Clemens Fuest Bild: dpa

Luxemburg und andere Länder bieten multinationalen Konzernen Sonderregeln zur Steuervermeidung. Dem deutschen Fiskus entgehen bis zu 15 Milliarden Euro, sagt der Steuerfachmann Clemens Fuest im Interview mit der F.A.Z.

          1 Min.

          In der Debatte über aggressive Steuergestaltung in Steueroasen wie Luxemburg hat der Ökonom Clemens Fuest angeprangert, dass multinationale Großkonzernen gegenüber Mittelständlern große Vorteile haben. „Die Steuerlast der Multis liegt im Durchschnitt um 20 bis 30 Prozent niedriger“, sagte Fuest, der Präsident des Zentrums für Europäische Wirtschaftsforschung (ZEW) ist, der Frankfurter Allgemeinen Zeitung.

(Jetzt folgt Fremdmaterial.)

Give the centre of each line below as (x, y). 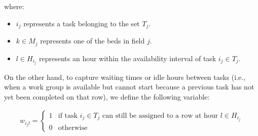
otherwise (73, 128)
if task (68, 116)
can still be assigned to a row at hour (160, 116)
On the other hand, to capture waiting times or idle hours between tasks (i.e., (125, 77)
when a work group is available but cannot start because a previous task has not (129, 87)
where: (14, 6)
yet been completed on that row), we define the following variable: (107, 96)
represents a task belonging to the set (82, 23)
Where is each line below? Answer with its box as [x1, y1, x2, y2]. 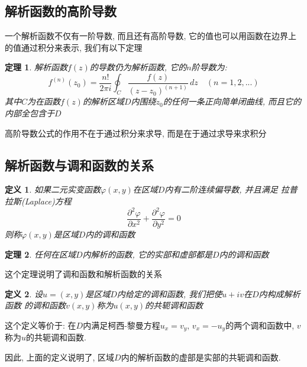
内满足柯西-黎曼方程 [83, 319, 160, 332]
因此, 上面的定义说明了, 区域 [5, 351, 115, 363]
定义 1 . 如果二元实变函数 [5, 183, 101, 196]
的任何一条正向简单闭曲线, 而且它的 [163, 95, 301, 108]
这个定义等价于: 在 [5, 319, 76, 332]
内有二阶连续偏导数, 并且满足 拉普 [164, 183, 298, 196]
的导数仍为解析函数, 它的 [89, 61, 187, 73]
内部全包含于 [5, 106, 54, 119]
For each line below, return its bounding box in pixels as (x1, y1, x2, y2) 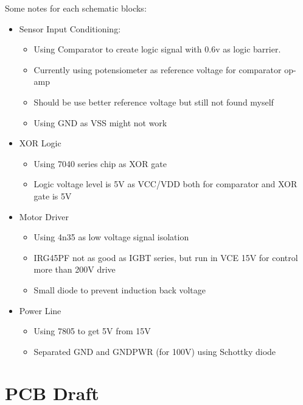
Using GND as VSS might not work (33, 116, 167, 129)
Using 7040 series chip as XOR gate (33, 157, 167, 170)
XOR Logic (19, 137, 61, 149)
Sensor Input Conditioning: (19, 22, 121, 35)
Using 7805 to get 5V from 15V (33, 324, 151, 337)
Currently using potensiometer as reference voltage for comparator (33, 63, 282, 76)
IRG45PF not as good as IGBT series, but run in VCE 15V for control (33, 251, 298, 263)
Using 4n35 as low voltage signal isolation (33, 231, 189, 243)
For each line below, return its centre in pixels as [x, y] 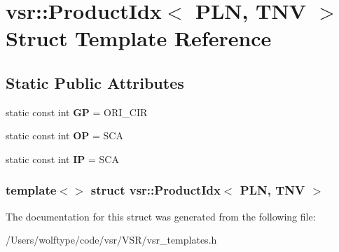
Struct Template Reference [139, 38]
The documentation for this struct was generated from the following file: [161, 216]
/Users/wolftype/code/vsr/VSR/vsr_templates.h [111, 240]
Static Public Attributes [95, 82]
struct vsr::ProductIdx [155, 190]
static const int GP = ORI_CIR [77, 112]
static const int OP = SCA [64, 135]
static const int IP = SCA [62, 159]
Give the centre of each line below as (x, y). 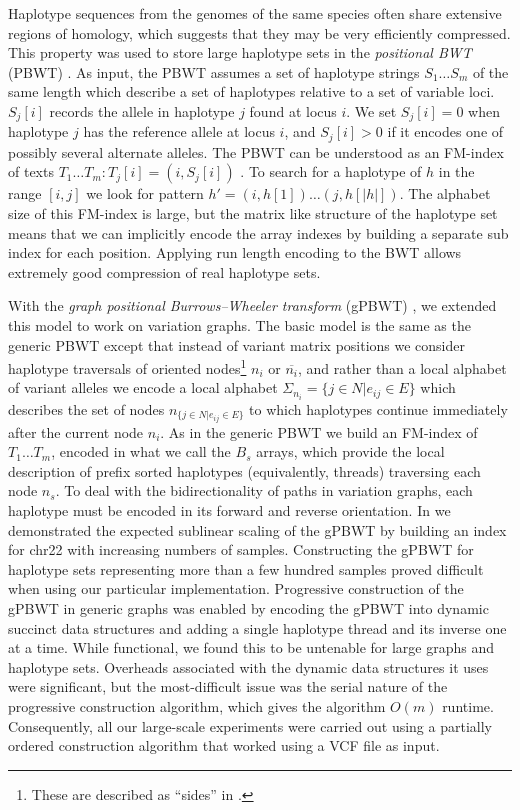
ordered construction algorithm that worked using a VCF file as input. (224, 745)
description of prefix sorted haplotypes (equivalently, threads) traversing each (244, 470)
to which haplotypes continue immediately (378, 408)
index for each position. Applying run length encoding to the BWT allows (235, 252)
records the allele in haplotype (142, 110)
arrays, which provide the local (350, 451)
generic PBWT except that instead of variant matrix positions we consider (237, 344)
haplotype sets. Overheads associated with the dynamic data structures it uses (248, 666)
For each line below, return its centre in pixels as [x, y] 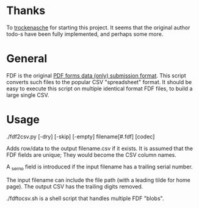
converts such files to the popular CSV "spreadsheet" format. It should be [99, 82]
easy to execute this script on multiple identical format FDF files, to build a [99, 88]
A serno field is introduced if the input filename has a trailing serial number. [100, 167]
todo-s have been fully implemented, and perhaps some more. [85, 34]
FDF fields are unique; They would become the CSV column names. [92, 155]
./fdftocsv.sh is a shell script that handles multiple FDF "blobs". [85, 198]
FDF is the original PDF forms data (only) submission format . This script [96, 75]
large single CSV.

          Mittelständische Unternehmen hätten weniger Gestaltungsspielräume als multinationale Unternehmen. „Diese können Steuerschlupflöcher sehr viel stärker nutzen, einige Konzerne drücken ihre Steuerzahlungen auf nahe null. Das verzerrt den Wettbewerb“, kritisierte der renommierte Steuerwissenschaftler, der Mitglied im Wissenschaftlichen Beirat von Finanzminister Wolfgang Schäuble ist.

          Laut einer noch unveröffentlichten ZEW-Studie entgingen dem deutschen Finanzamt durch die umstrittenen Steuerpraktiven der multinationalen Konzerne jährlich 10 bis 15 Milliarden Euro, sagte Fuest der Zeitung.